Giuliano's biography of John Lennon, Lennon in America: 1971–1980 (Cooper Square Press, 2000), was similarly controversial. Giuliano said the book was based in part on transcripts of Lennon's diaries given to him by the late American singer Harry Nilsson and on audio tapes recorded by Lennon. Several people close to Nilsson said they did not believe that he ever had the transcripts in his possession; others familiar with the journal and the tapes disputed the accuracy of Giuliano's interpretation. Writing in The Washington Post, David Segal described Giuliano's text as "a highly critical, luridly detailed account"; he quoted Giuliano's response when he was asked to corroborate his claim that Nilsson gave him the diaries: "It's obvious that I'm going to do things in an ethical manner." Steven Gutstein, a former New York assistant district attorney who read the diaries during an early 1980s larceny lawsuit, recalled that they contained "a lot of philosophical musings combined with mundane details of everyday life". Colin Carlson of Library Journal said of Lennon in America, "Non-fans will be put off by this image of Lennon as cad, drug addict, and paranoiac; this often sensationalized account is for voyeurs and fans with deconstructive tendencies and is one of the best, most detailed books available on this subject." Less impressed, a Publishers Weekly reviewer commented, "If Giuliano's own double-talk isn't enough to diminish this work's credibility, his endless, voyeuristic descriptions of Lennon's sexual encounters are."

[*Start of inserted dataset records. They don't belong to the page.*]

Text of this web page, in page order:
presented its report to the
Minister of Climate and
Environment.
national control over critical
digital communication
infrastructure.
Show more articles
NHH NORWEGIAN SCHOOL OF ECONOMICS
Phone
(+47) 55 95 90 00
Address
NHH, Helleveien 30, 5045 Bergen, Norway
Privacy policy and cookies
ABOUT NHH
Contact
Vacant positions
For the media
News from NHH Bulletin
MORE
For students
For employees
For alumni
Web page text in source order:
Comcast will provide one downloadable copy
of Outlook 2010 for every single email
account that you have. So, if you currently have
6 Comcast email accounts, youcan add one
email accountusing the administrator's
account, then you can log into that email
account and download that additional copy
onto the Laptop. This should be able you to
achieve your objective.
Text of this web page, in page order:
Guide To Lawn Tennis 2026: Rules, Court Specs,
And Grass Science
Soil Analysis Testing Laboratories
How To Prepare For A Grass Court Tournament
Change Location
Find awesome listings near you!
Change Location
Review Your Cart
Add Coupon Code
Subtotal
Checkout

The 2005 film Stoned: The Wild & Wicked World of Brian Jones was partly based on Guiliano's book Paint It Black: The Murder of Brian Jones (1994).

In December 2021, he wrote an audio book detailing his experiences acting in the 2021 South Korean series Squid Game, where he played "VIP #4". The book was titled Surviving Squid Game, I Am VIP 4.

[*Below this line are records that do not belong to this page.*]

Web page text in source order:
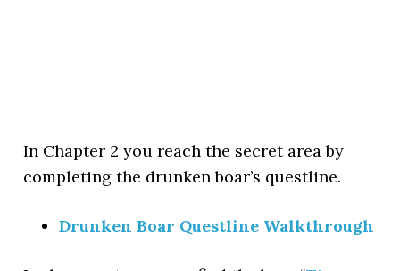
In Chapter 2 you reach the secret area by
completing the drunken boar’s questline.
Drunken Boar Questline Walkthrough
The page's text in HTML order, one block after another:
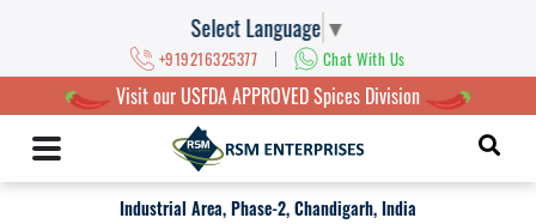
Select Language ▼
+919216325377 | Chat With Us
Visit our USFDA APPROVED Spices Division
Industrial Area, Phase-2, Chandigarh, India
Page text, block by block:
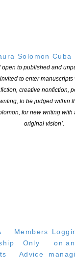
Solomon Cuba
open to published and
to enter manuscripts
creative nonfiction,
to be judged within
for new writing with
original vision’.
Members
Only
Advice
on
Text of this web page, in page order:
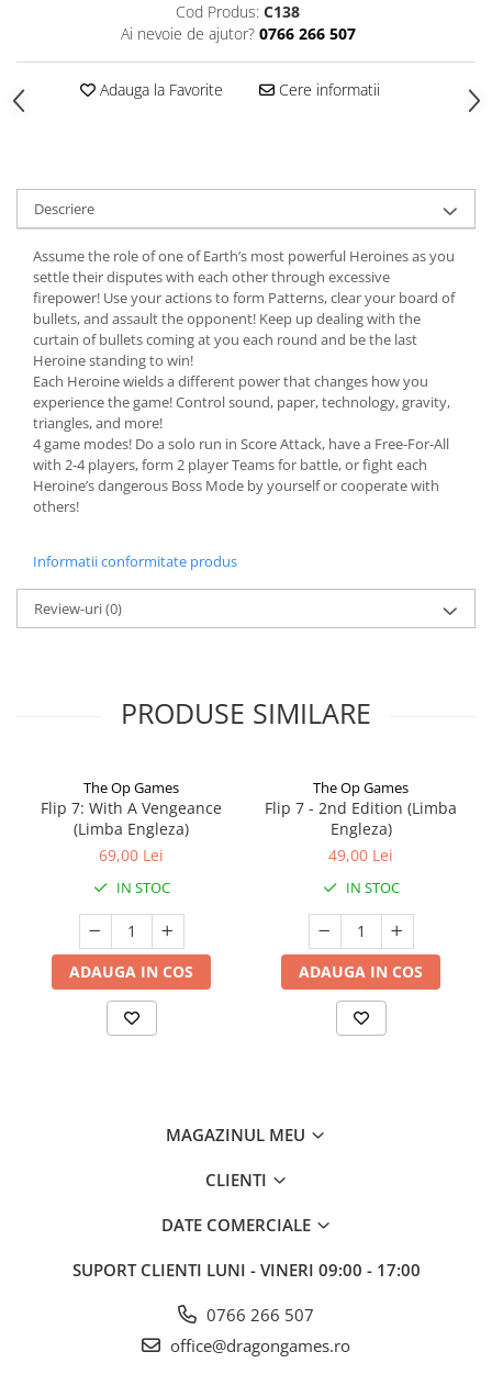
Cod Produs: C138
Ai nevoie de ajutor? 0766 266 507
Adauga la Favorite Cere informatii
Descriere
Assume the role of one of Earth’s most powerful Heroines as you
settle their disputes with each other through excessive
firepower! Use your actions to form Patterns, clear your board of
bullets, and assault the opponent! Keep up dealing with the
curtain of bullets coming at you each round and be the last
Heroine standing to win!
Each Heroine wields a different power that changes how you
experience the game! Control sound, paper, technology, gravity,
triangles, and more!
4 game modes! Do a solo run in Score Attack, have a Free-For-All
with 2-4 players, form 2 player Teams for battle, or fight each
Heroine’s dangerous Boss Mode by yourself or cooperate with
others!
Informatii conformitate produs
Review-uri(0)
PRODUSE SIMILARE
The Op Games
Flip 7: With A Vengeance
(Limba Engleza)
69,00 Lei
IN STOC
ADAUGA IN COS
The Op Games
Flip 7 - 2nd Edition (Limba
Engleza)
49,00 Lei
IN STOC
ADAUGA IN COS
MAGAZINUL MEU
CLIENTI
DATE COMERCIALE
SUPORT CLIENTI LUNI - VINERI 09:00 - 17:00
0766 266 507
office@dragongames.ro
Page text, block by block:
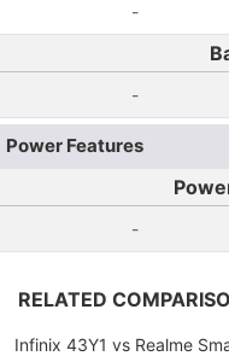
-
-
Power Features
-
RELATED
Infinix 43Y1 vs Realme
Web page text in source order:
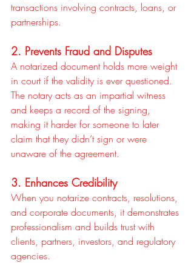
transactions involving contracts, loans, or
partnerships.
2. Prevents Fraud and Disputes
A notarized document holds more weight
in court if the validity is ever questioned.
The notary acts as an impartial witness
and keeps a record of the signing,
making it harder for someone to later
claim that they didn’t sign or were
unaware of the agreement.
3. Enhances Credibility
When you notarize contracts, resolutions,
and corporate documents, it demonstrates
professionalism and builds trust with
clients, partners, investors, and regulatory
agencies.
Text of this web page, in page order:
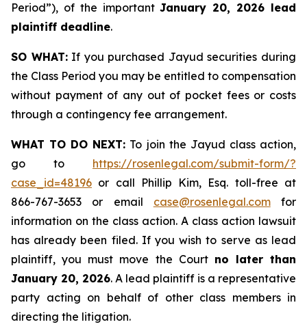
Period”), of the importantJanuary 20, 2026 lead
plaintiff deadline.
SO WHAT:If you purchased Jayud securities during
the Class Period you may be entitled to compensation
without payment of any out of pocket fees or costs
through a contingency fee arrangement.
WHAT TO DO NEXT: To join the Jayud class action,
go to https://rosenlegal.com/submit-form/?
case_id=48196 or call Phillip Kim, Esq. toll-free at
866-767-3653 or email case@rosenlegal.comfor
information on the class action. A class action lawsuit
has already been filed. If you wish to serve as lead
plaintiff, you must move the Court no later than
January 20, 2026. A lead plaintiff is a representative
party acting on behalf of other class members in
directing the litigation.
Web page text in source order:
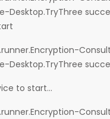
Desktop.TryThree
Desktop.TryThree
to start…

===Selected bibliography===
- Dark Horse: The Private Life of George Harrison (1990)
- Blackbird: The Life and Times of Paul McCartney (1991)
- The Lost Beatles Interviews (1994)
- Paint It Black: The Murder of Brian Jones (1994)
- Behind Blue Eyes: The Life of Pete Townshend (1996)
- Lennon in America: 1971–1980, Based in Part on the Lost Lennon Diaries (2000)

==Acting career ==

As a teenager, Giuliano joined the Tampa Community Theater, starring in productions of Streetcar Named Desire and Macbeth.

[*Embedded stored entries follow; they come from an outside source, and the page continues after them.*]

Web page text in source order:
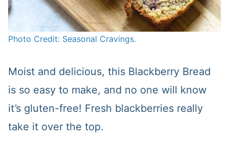
Photo Credit: Seasonal Cravings.
Moist and delicious, this Blackberry Bread
is so easy to make, and no one will know
it’s gluten-free! Fresh blackberries really
take it over the top.
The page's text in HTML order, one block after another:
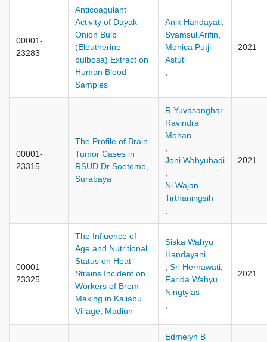
00001-
23283
Anticoagulant
Activity of Dayak
Onion Bulb
(Eleutherine
bulbosa) Extract on
Human Blood
Samples
Anik Handayati
Syamsul Arifin
Monica Putji
Astuti
2021
00001-
23315
The Profile of Brain
Tumor Cases in
RSUD Dr Soetomo,
Surabaya
R Yuvasanghar
Ravindra
Mohan
Joni Wahyuhadi
Ni Wajan
Tirthaningsih
2021
00001-
23325
The Influence of
Age and Nutritional
Status on Heat
Strains Incident on
Workers of Brem
Making in Kaliabu
Village, Madiun
Siska Wahyu
Handayani
Sri Hernawati
Farida Wahyu
Ningtyias
2021
Edmelyn B
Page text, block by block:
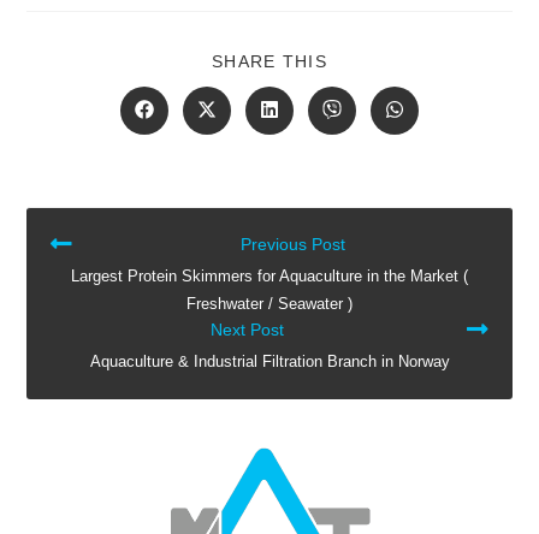
SHARE THIS
THIS
CONTENT
Opens
in
Opens
in
Opens
in
Opens
in
Opens
in
READ
MORE
ARTICLES
Previous Post
Largest Protein Skimmers for Aquaculture in the Market (
Freshwater / Seawater )
Next Post
Aquaculture & Industrial Filtration Branch in Norway
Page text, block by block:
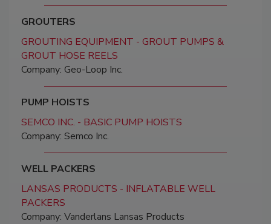
GROUTERS
GROUTING EQUIPMENT - GROUT PUMPS &
GROUT HOSE REELS
Company: Geo-Loop Inc.
PUMP HOISTS
SEMCO INC. - BASIC PUMP HOISTS
Company: Semco Inc.
WELL PACKERS
LANSAS PRODUCTS - INFLATABLE WELL
PACKERS
Company: Vanderlans Lansas Products
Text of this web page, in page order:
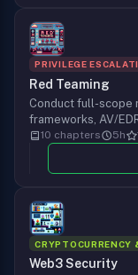
PRIVILEGE
Red Teaming
Conduct full-scope
frameworks, AV/
mechanisms, and
10 chapters 5h
CRYPTOCURRENCY
Web3 Security
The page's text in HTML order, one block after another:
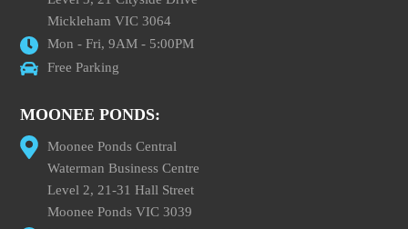
Mickleham VIC 3064
Mon - Fri, 9AM - 5:00PM
Free Parking
MOONEE PONDS:
Moonee Ponds Central
Waterman Business Centre
Level 2, 21-31 Hall Street
Moonee Ponds VIC 3039
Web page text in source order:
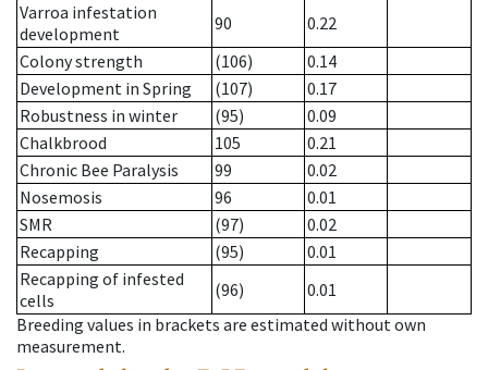
Varroa infestation
development
90
0.22
Colony strength
(106)
0.14
Development in Spring
(107)
0.17
Robustness in winter
(95)
0.09
Chalkbrood
105
0.21
Chronic Bee Paralysis
99
0.02
Nosemosis
96
0.01
SMR
(97)
0.02
Recapping
(95)
0.01
Recapping of infested
cells
(96)
0.01
Breeding values in brackets are estimated without own
measurement.
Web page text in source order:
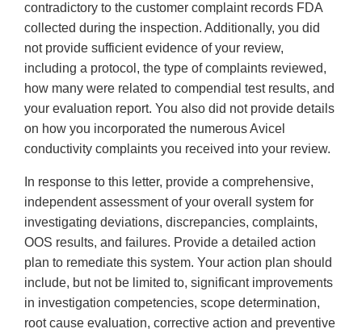
contradictory to the customer complaint records FDA
collected during the inspection. Additionally, you did
not provide sufficient evidence of your review,
including a protocol, the type of complaints reviewed,
how many were related to compendial test results, and
your evaluation report. You also did not provide details
on how you incorporated the numerous Avicel
conductivity complaints you received into your review.
In response to this letter, provide a comprehensive,
independent assessment of your overall system for
investigating deviations, discrepancies, complaints,
OOS results, and failures. Provide a detailed action
plan to remediate this system. Your action plan should
include, but not be limited to, significant improvements
in investigation competencies, scope determination,
root cause evaluation, corrective action and preventive
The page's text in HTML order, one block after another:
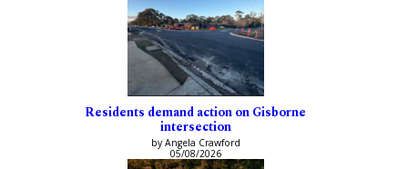
Residents demand action on Gisborne
intersection
by Angela Crawford
05/08/2026
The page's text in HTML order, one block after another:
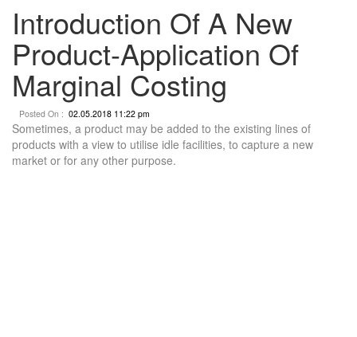
Introduction Of A New
Product-Application Of
Marginal Costing
Posted On : 02.05.2018 11:22 pm
Sometimes, a product may be added to the existing lines of
products with a view to utilise idle facilities, to capture a new
market or for any other purpose.
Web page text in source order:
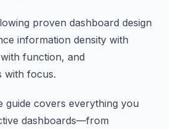
proven dashboard design
information density with
function, and
with focus.
guide covers everything you
dashboards—from
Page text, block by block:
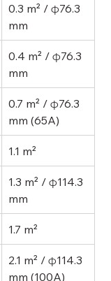
0.3 m² / φ76.3
mm
0.4 m² / φ76.3
mm
0.7 m² / φ76.3
mm (65A)
1.1 m²
1.3 m² / φ114.3
mm
1.7 m²
2.1 m² / φ114.3
mm (100A)
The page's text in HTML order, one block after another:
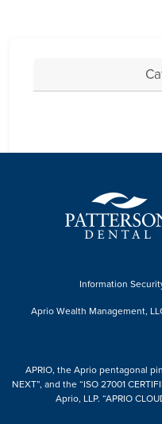
Information
Aprio Wealth Management,
APRIO, the Aprio pentagonal
NEXT”, and the “ISO 27001
Aprio, LLP. “APRIO
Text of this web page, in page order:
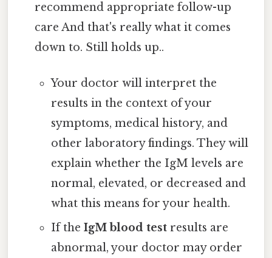
recommend appropriate follow-up
care And that's really what it comes
down to. Still holds up..
Your doctor will interpret the
results in the context of your
symptoms, medical history, and
other laboratory findings. They will
explain whether the IgM levels are
normal, elevated, or decreased and
what this means for your health.
If the IgM blood testresults are
abnormal, your doctor may order
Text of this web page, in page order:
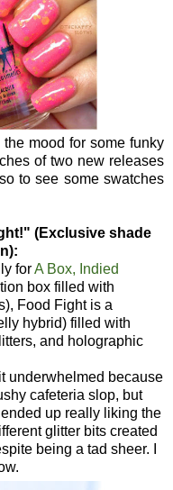
mood for some funky
of two new releases
to see some swatches
(Exclusive shade
forA Box, Indied
box filled with
Food Fight is a
hybrid) filled with
and holographic
underwhelmed because
cafeteria slop, but
up really liking the
glitter bits created
being a tad sheer. I
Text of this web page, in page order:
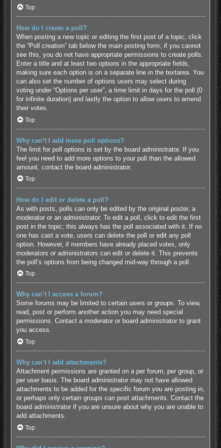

In the early 1980s, he starred in Burger King and McDonald's commercials, playing Ronald McDonald in the latter. However, he later denounced his work in these commercials, stating that he had been "brainwashing... youngsters into doing wrong" and "selling out to concerns who make millions by murdering animals" in his role as Ronald McDonald. He appeared in the documentary film McLibel, where he stated that working as Ronald McDonald felt like "the man in the Third Reich who was propaganda minister".

Giualiano played Captain Li in the 2005 film Mysterious Island and Siris in the 2012 film Scorpion King 3; both movies were filmed in Thailand, where he resides. In 2013, he also portrayed Karl Redbeard in the Malaysian action film Vikingdom.

He played a Hong Kong mob boss in the 2020 South Korean zombie movie Peninsula. This role attracted the attention of the producers of the South Korean survival thriller series Squid Game, where he was cast as "VIP #4" in 2021. His role in the series earned him some recognition, leading him to write an audio book on his experiences on the set, titled Surviving Squid Game, I Am VIP 4.

== Personal life ==
Giuliano has been a vegetarian since 1972, and has advocated for vegetarianism and against fast food. He lives in Bangkok, Thailand with his son. He also has a daughter.

In March 2020, Giuliano and his son travelled to India for a "spiritiual pilgrimage". Intending to stay in the country for two weeks, he only brought $2000 in cash with him. However, the COVID-19 pandemic led to international flights to Thailand being cancelled, stranding the two in Jaipur, Rajasthan. Giuliano stated that the two soon ran out of money and were forced to survive on "monkey nuts and bananas" with no fresh clothes. Both of them were eventually able to return to Thailand on a humanitarian flight in October 2020. The incident attracted media coverage in both India and Thailand.